# Tomorrow would be her birthday



## squatting dog (May 15, 2022)

I'll be off line for a bit, because this is the worst time for me.

My beautiful daughter. She was so tiny, yet, she excelled at everything she set her mind to. Taught herself to speak Korean (so she could understand some Korean CD she  had). Then learned Arabic from her sister.(who spent her time in the Gulf war cracking codes).
Played basketball, (point guard) volley ball, softball. Learned to play piano. (classical). So smart. graduated Christian high school at 15 1/2 years old. 
Got accepted to MSU right out of school. (youngest full time student there). After one semester, switched to University of Florida in Gainesville where she earned several degrees. Joined military (82nd Airborne) and got the invite to jump school and jumped multiple times and earned her parachute patch and badge.

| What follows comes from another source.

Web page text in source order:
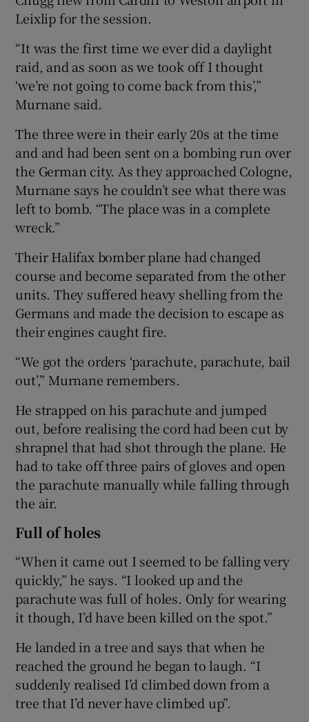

After Military, went to full sail University in Florida and learned computer coding. graduated and went to work for the military writing programs that enabled all computer map programs to communicate with each other in real time with soldiers on the ground thus enabling them to see a virtual map of what was in front and around them. starting pay was six figures. 

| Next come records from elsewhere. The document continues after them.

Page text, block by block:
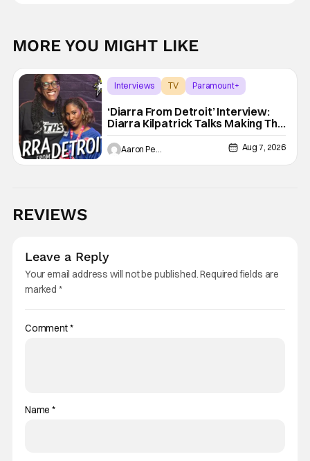
MORE YOU MIGHT LIKE
Interviews TV Paramount+
‘Diarra From Detroit’ Interview:
Diarra Kilpatrick Talks Making The
Motor City A Main Character
Aug 7, 2026
REVIEWS
Leave a Reply
Your email address will not be published.Required fields are
marked *
Comment*
Name*

Married her sweetheart and he did the same work. Thereby doubling their income and buying anew home. (500k) In and out of VA a lot because of ptsd from her time in Afghanistan. Given pills that only made it worse. I guess she lost her fight with those inner demons because on a warm, sunny Florida  morning, she walked out to her front yard and put a gun to her head and pulled the trigger.
This has been so hard to write.


----------



## Pepper (May 15, 2022)

(((dog)))
She is so beautiful and accomplished!  My heart breaks for you and your wife and other children. Whenever I see a post by you, I rush to it, as I hold you in my heart.
Take care my friend, you are a good man.


----------



## RubyK (May 15, 2022)

I am so sorry for your loss. May you and your family find peace. Your daughter was a beautiful and accomplished person. My heart goes out to you.


----------



## RadishRose (May 15, 2022)

Dog, I remember about your daughter. I know this time is sad for you. I send love and hugs to you and your family.
She was such a talented person with a brilliant mind! May you receive peace and comfort through this.


----------



## Gary O' (May 15, 2022)

*THAT*.....is wanna the worst, dawg
wanna the very worst

*'This too shall pass'* does* NOT* apply here

Thoughts/prayers are with you and fam


----------



## JonSR77 (May 15, 2022)

squatting dog said:


> I'll be off line for a bit, because this is the worst time for me.
> 
> My beautiful daughter. She was so tiny, yet, she excelled at everything she set her mind to. Taught herself to speak Korean (so she could understand some Korean CD she  had). Then learned Arabic from her sister.(who spent her time in the Gulf war cracking codes).
> Played basketball, (point guard) volley ball, softball. Learned to play piano. (classical). So smart. graduated Christian high school at 15 1/2 years old.
> ...



My God. So very very sorry.

What a nightmare.

Please take care of yourself and try to find some peace. You know that is what she would want for you.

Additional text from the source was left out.